Activity. Copy every entry in the listing below exactly, but not the pictures.

Dataset records.
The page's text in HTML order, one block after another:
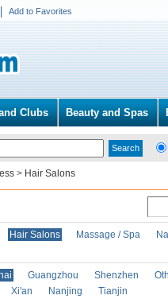
Add to Favorites
Clubs Beauty and Spas
> Hair Salons
Hair Salons Massage / Spa
Guangzhou Shenzhen
Xi'an Nanjing Tianjin
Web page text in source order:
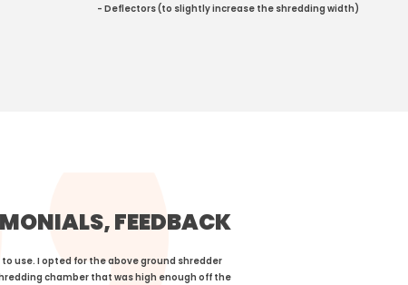
- Deflectors (to slightly increase the shredding width)
FEEDBACK
to use. I opted for the above ground shredder
chamber that was high enough off the
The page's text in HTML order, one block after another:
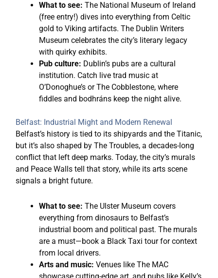
What to see: The National Museum of Ireland
(free entry!) dives into everything from Celtic
gold to Viking artifacts. The Dublin Writers
Museum celebrates the city’s literary legacy
with quirky exhibits.
Pub culture: Dublin’s pubs are a cultural
institution. Catch live trad music at
O’Donoghue’s or The Cobblestone, where
fiddles and bodhráns keep the night alive.
Belfast: Industrial Might and Modern Renewal
Belfast’s history is tied to its shipyards and the Titanic,
but it’s also shaped by The Troubles, a decades-long
conflict that left deep marks. Today, the city’s murals
and Peace Walls tell that story, while its arts scene
signals a bright future.
What to see: The Ulster Museum covers
everything from dinosaurs to Belfast’s
industrial boom and political past. The murals
are a must—book a Black Taxi tour for context
from local drivers.
Arts and music: Venues like The MAC
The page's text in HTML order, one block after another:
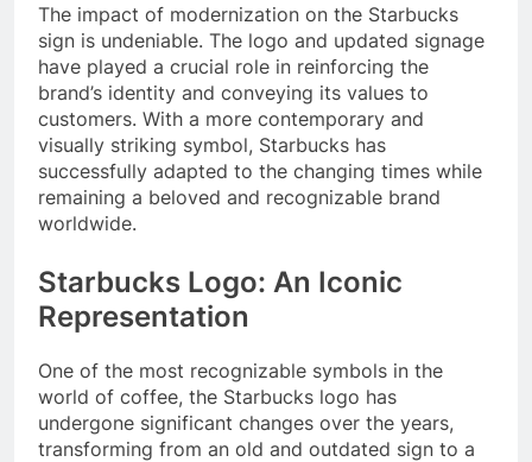
The impact of modernization on the Starbucks
sign is undeniable. The logo and updated signage
have played a crucial role in reinforcing the
brand’s identity and conveying its values to
customers. With a more contemporary and
visually striking symbol, Starbucks has
successfully adapted to the changing times while
remaining a beloved and recognizable brand
worldwide.
Starbucks Logo: An Iconic
Representation
One of the most recognizable symbols in the
world of coffee, the Starbucks logo has
undergone significant changes over the years,
transforming from an old and outdated sign to a
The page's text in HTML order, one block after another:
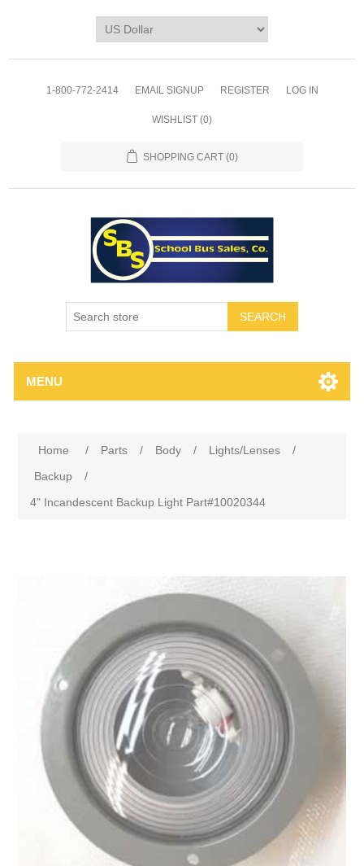
1-800-772-2414 EMAIL SIGNUP REGISTER LOG IN
WISHLIST (0)
SHOPPING CART (0)
SEARCH
MENU
Home / Parts / Body / Lights/Lenses
/
Backup
/
4" Incandescent Backup Light Part#10020344
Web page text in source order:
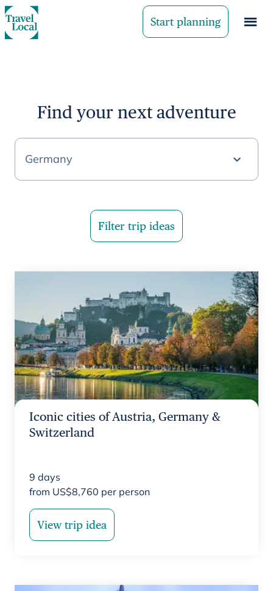
Start planning
Find your next adventure
Germany
Filter trip ideas
Iconic cities of Austria, Germany &
Switzerland
9 days
from US$8,760 per person
View trip idea
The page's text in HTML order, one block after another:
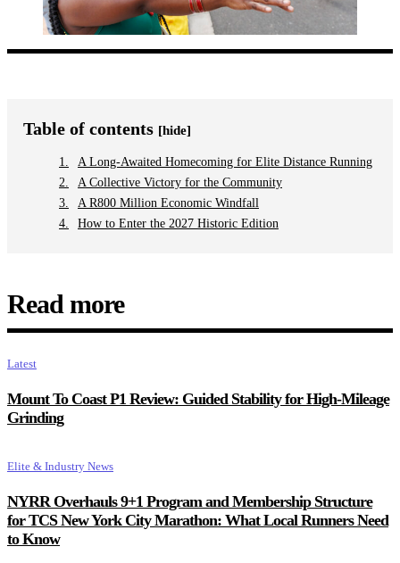
Table of contents [hide]
A Long-Awaited Homecoming for Elite Distance Running
A Collective Victory for the Community
A R800 Million Economic Windfall
How to Enter the 2027 Historic Edition
Read more
Latest
Mount To Coast P1 Review: Guided Stability for High-Mileage
Grinding
Elite & Industry News
NYRR Overhauls 9+1 Program and Membership Structure
for TCS New York City Marathon: What Local Runners Need
to Know
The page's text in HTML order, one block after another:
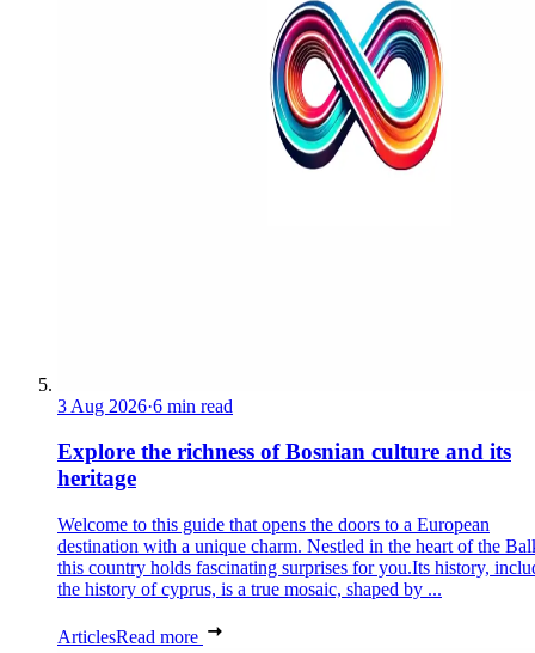
3 Aug 2026·6 min read
Explore the richness of Bosnian culture and its
heritage
Welcome to this guide that opens the doors to a European
destination with a unique charm. Nestled in the heart of the
this country holds fascinating surprises for you.Its history,
the history of cyprus, is a true mosaic, shaped by ...
ArticlesRead more
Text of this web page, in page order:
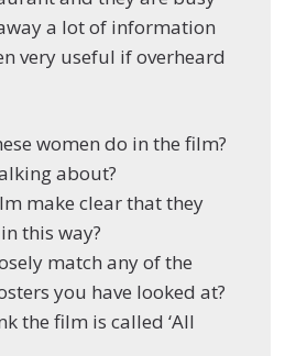
a lot of information
very useful if overheard
women do in the film?
about?
make clear that they
this way?
match any of the
you have looked at?
the film is called ‘All
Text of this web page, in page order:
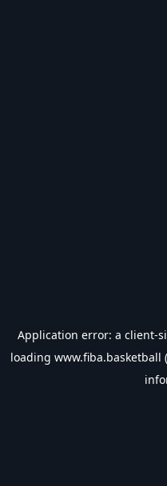
Application error: a client-
loading www.fiba.basketball

Result of this task.
The page's text in HTML order, one block after another:
Add to Favorites
Clubs Beauty and Spas
> Hair Salons
Hair Salons Massage / Spa
Guangzhou Shenzhen
Xi'an Nanjing Tianjin
Web page text in source order:
- Deflectors (to slightly increase the shredding width)
FEEDBACK
to use. I opted for the above ground shredder
chamber that was high enough off the
The page's text in HTML order, one block after another:
What to see: The National Museum of Ireland
(free entry!) dives into everything from Celtic
gold to Viking artifacts. The Dublin Writers
Museum celebrates the city’s literary legacy
with quirky exhibits.
Pub culture: Dublin’s pubs are a cultural
institution. Catch live trad music at
O’Donoghue’s or The Cobblestone, where
fiddles and bodhráns keep the night alive.
Belfast: Industrial Might and Modern Renewal
Belfast’s history is tied to its shipyards and the Titanic,
but it’s also shaped by The Troubles, a decades-long
conflict that left deep marks. Today, the city’s murals
and Peace Walls tell that story, while its arts scene
signals a bright future.
What to see: The Ulster Museum covers
everything from dinosaurs to Belfast’s
industrial boom and political past. The murals
are a must—book a Black Taxi tour for context
from local drivers.
Arts and music: Venues like The MAC
The page's text in HTML order, one block after another:
The impact of modernization on the Starbucks
sign is undeniable. The logo and updated signage
have played a crucial role in reinforcing the
brand’s identity and conveying its values to
customers. With a more contemporary and
visually striking symbol, Starbucks has
successfully adapted to the changing times while
remaining a beloved and recognizable brand
worldwide.
Starbucks Logo: An Iconic
Representation
One of the most recognizable symbols in the
world of coffee, the Starbucks logo has
undergone significant changes over the years,
transforming from an old and outdated sign to a
The page's text in HTML order, one block after another:
1-800-772-2414 EMAIL SIGNUP REGISTER LOG IN
WISHLIST (0)
SHOPPING CART (0)
SEARCH
MENU
Home / Parts / Body / Lights/Lenses
/
Backup
/
4" Incandescent Backup Light Part#10020344
Web page text in source order:
Start planning
Find your next adventure
Germany
Filter trip ideas
Iconic cities of Austria, Germany &
Switzerland
9 days
from US$8,760 per person
View trip idea
The page's text in HTML order, one block after another:
Table of contents [hide]
A Long-Awaited Homecoming for Elite Distance Running
A Collective Victory for the Community
A R800 Million Economic Windfall
How to Enter the 2027 Historic Edition
Read more
Latest
Mount To Coast P1 Review: Guided Stability for High-Mileage
Grinding
Elite & Industry News
NYRR Overhauls 9+1 Program and Membership Structure
for TCS New York City Marathon: What Local Runners Need
to Know
The page's text in HTML order, one block after another:
3 Aug 2026·6 min read
Explore the richness of Bosnian culture and its
heritage
Welcome to this guide that opens the doors to a European
destination with a unique charm. Nestled in the heart of the
this country holds fascinating surprises for you.Its history,
the history of cyprus, is a true mosaic, shaped by ...
ArticlesRead more
Text of this web page, in page order:
a lot of information
very useful if overheard
women do in the film?
about?
make clear that they
this way?
match any of the
you have looked at?
the film is called ‘All
Text of this web page, in page order:
Application error: a client-
loading www.fiba.basketball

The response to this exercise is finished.